Rust Style: Migrate away from Lifetime Parameters in favor of Smart Pointers

[gregorycoppola]

Is your feature request related to a problem? Please describe. Rust is an amazing programming language that introduces clever features to prevent many classes of bugs through static analysis at runtime.

But:

• lifetime parameters are a burden
• the benefits of Rust's static analysis do not require us to use lifetime parameters.
• Rust provides the alternative of high-level constructs called "smart pointers"

The drawbacks of lifetime parameters are:

• lifetime parameters make hard or impossible to things that would be possible and easy in C++, Scala or Java
  • for example, https://github.com/stacks-network/stacks-blockchain/pull/3326/files#r990674258 discusses how the liftime parameter would make it impossible inside MemPoolDB to both 1) return an iterator over the db, and 2) later borrow the self class as mutable
• no other language has lifetime paramters, and so engineers are not already familiar/expert with them
• all type parameters increase complexity, and lifetime parameters are type parameters

Describe the solution you'd like We should migrate away gradually from the use of lifetime parameters, replacing these wherever possible with smart pointers (Box, Rc, Arc).

Describe alternatives you've considered Some discussion of alternatives in the particular case is here:

• https://github.com/stacks-network/stacks-blockchain/pull/3326/files#r989469611

Nevertheless, for the reasons discussed, I still request we reduce the use of lifetime parameters in general.

Additional context This proposal started when I wanted to justify the decisions in:

• https://github.com/stacks-network/stacks-blockchain/pull/3326
• https://github.com/stacks-network/stacks-blockchain/pull/3326/files#r989355654

[jcnelson]

Absolutely not. The whole reason to use Rust's lifetime parameters is to enable the compiler to prove the absence of memory safety violations and data race conditions. Replacing lifetime parameters with smart pointers defers all of these compiler checks to runtime crashes, which means users suffer.

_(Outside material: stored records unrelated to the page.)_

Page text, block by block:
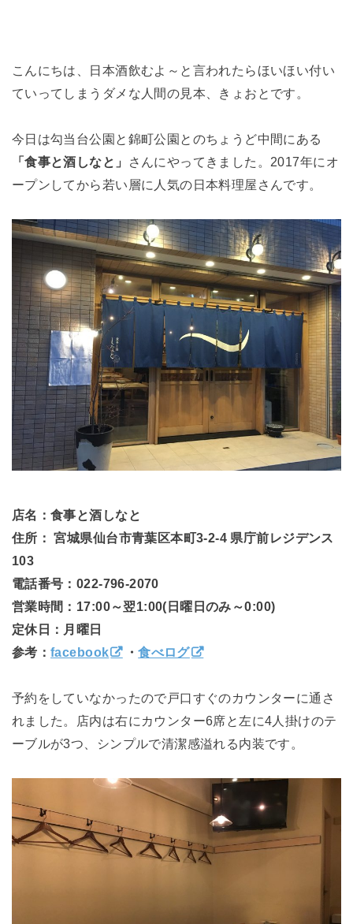
こんにちは、日本酒飲むよ～と言われたらほいほい付い
ていってしまうダメな人間の見本、きょおとです。
今日は勾当台公園と錦町公園とのちょうど中間にある
「食事と酒しなと」
さんにやってきました。2017年にオ
ープンしてから若い層に人気の日本料理屋さんです。
店名：食事と酒しなと
住所： 宮城県仙台市青葉区本町3-2-4 県庁前レジデンス
103
電話番号：022-796-2070
営業時間：17:00～翌1:00(日曜日のみ～0:00)
定休日：月曜日
参考：facebook ・食べログ
予約をしていなかったので戸口すぐのカウンターに通さ
れました。店内は右にカウンター6席と左に4人掛けのテ
ーブルが3つ、シンプルで清潔感溢れる内装です。
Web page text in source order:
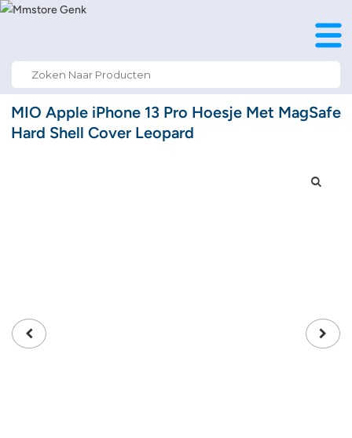
MIO Apple iPhone 13 Pro Hoesje Met MagSafe
Hard Shell Cover Leopard
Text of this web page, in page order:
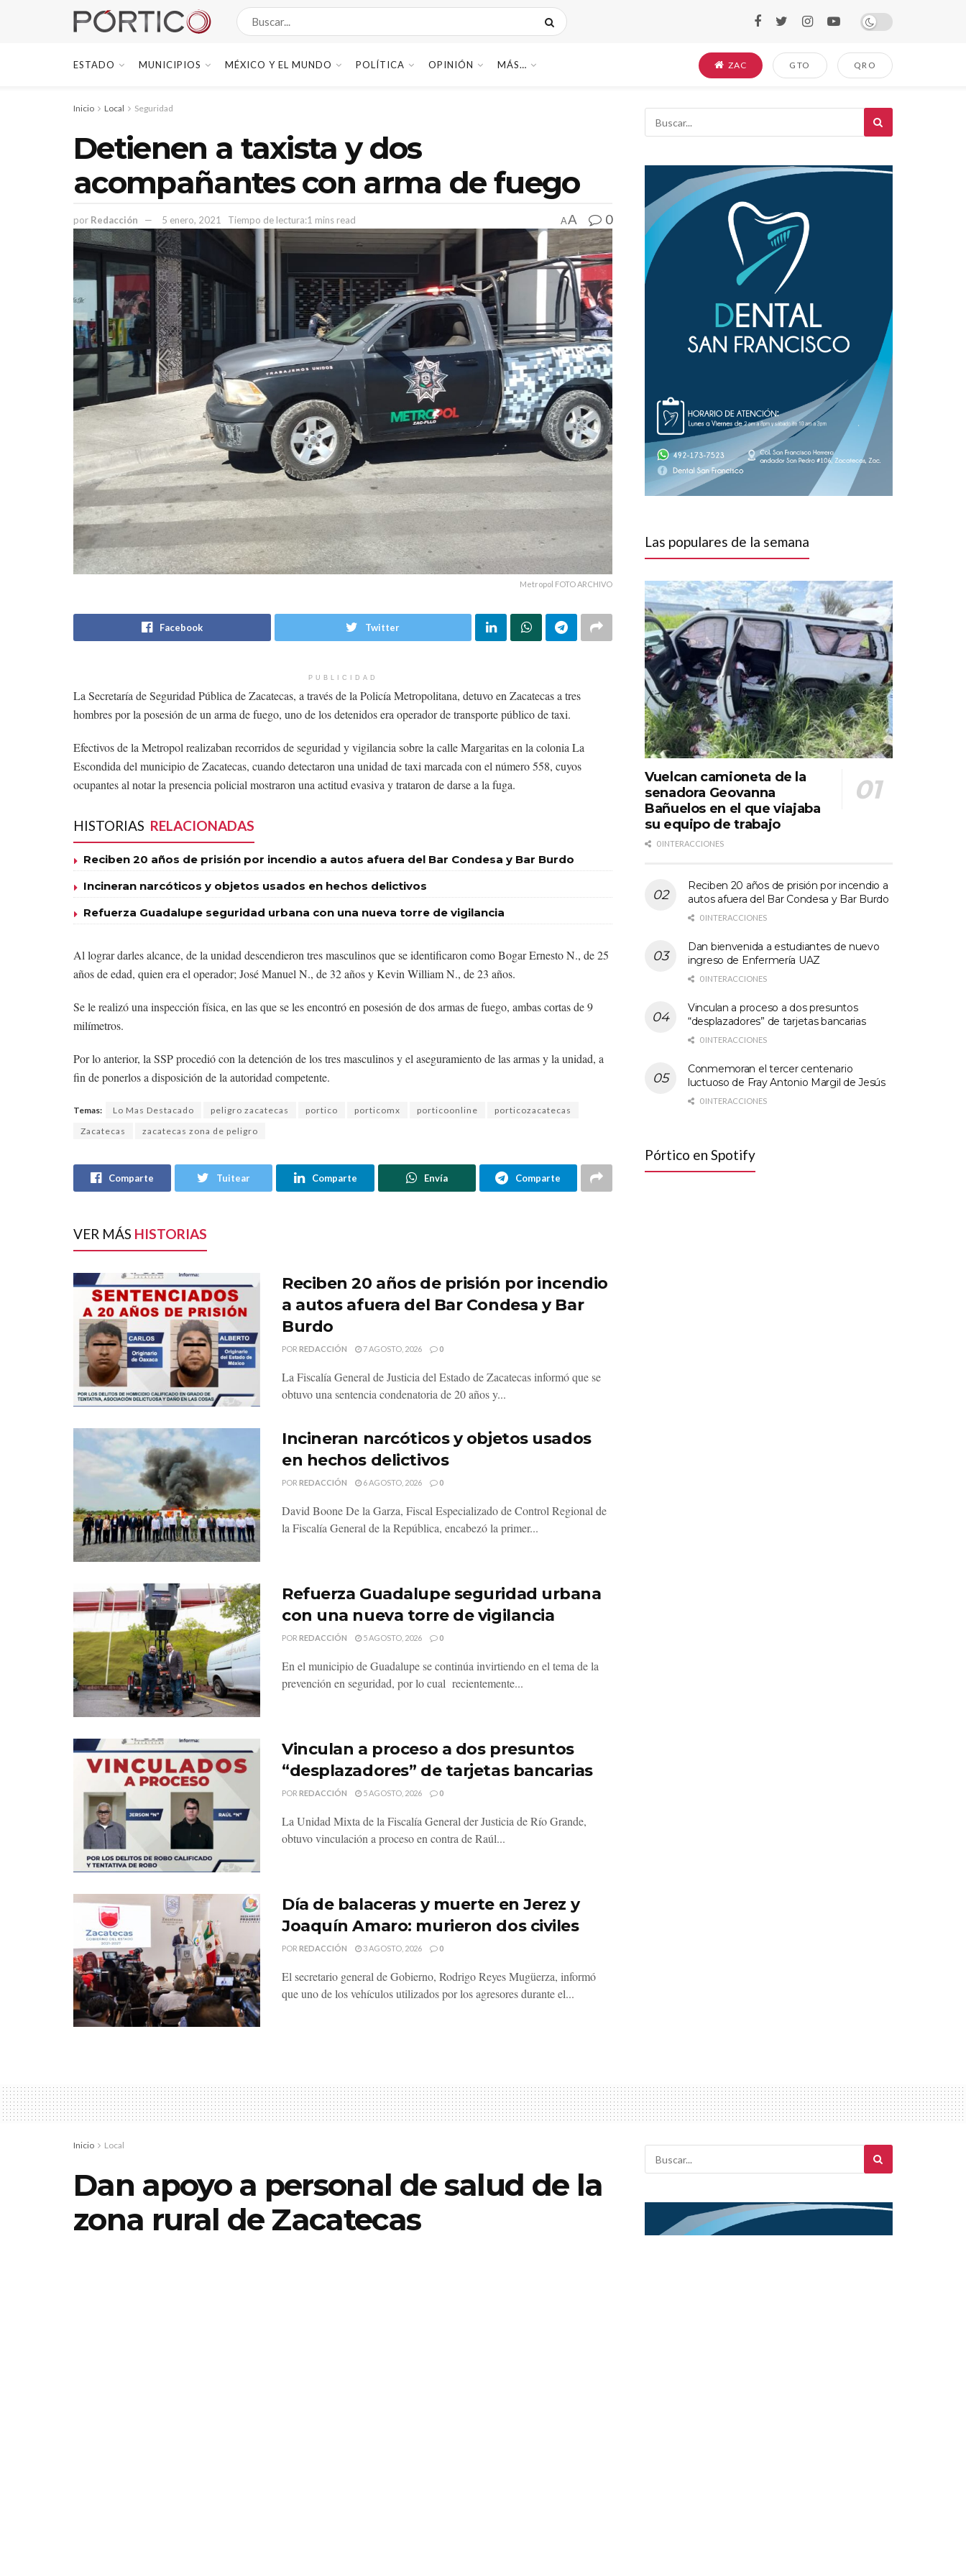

lifetime parameters make hard or impossible to things that would be possible and easy in C++, Scala or Java

Scala and Java are garbage-collected, so comparing Rust to them is apples to oranges. Rust does not have a garbage collector.

C++ isn't exactly well-known for its ability to empower developers to write secure, correct programs that are memory safe and free of data races. Just the opposite, in fact.

no other language has lifetime paramters, and so engineers are not already familiar/expert with them

Learning Rust is a very surmountable challenge. Neither @kantai nor myself knew Rust when we started Stacks 2.0, initial lack of familiarity is not an excuse. In fact, I don't think anyone at Hiro knew Rust.

Moreover, having written lots of software in C and C++ over my professional lifetime (which is 20+ years), I can say from experience that Rust's lifetime parameters are a godsend. They enable me to offload thinking about memory safety and data races -- two notoriously-difficult things to get right -- to the compiler, which is far less likely to make mistakes in its reasoning than I am.

all type parameters increase complexity, and lifetime parameters are type parameters

The absence of these parameters increase complexity. Parametric types remove code duplication in the source code, and lifetime parameters free you from spending countless person-hours chasing down hard-to-reproduce memory faults.

So no -- we will keep using lifetime parameters and parametric types where appropriate. We will not defer to runtime that which can be checked at compile time, we will not duplicate code if we can help it, and we will not defer to humans that which can be solved with a computer.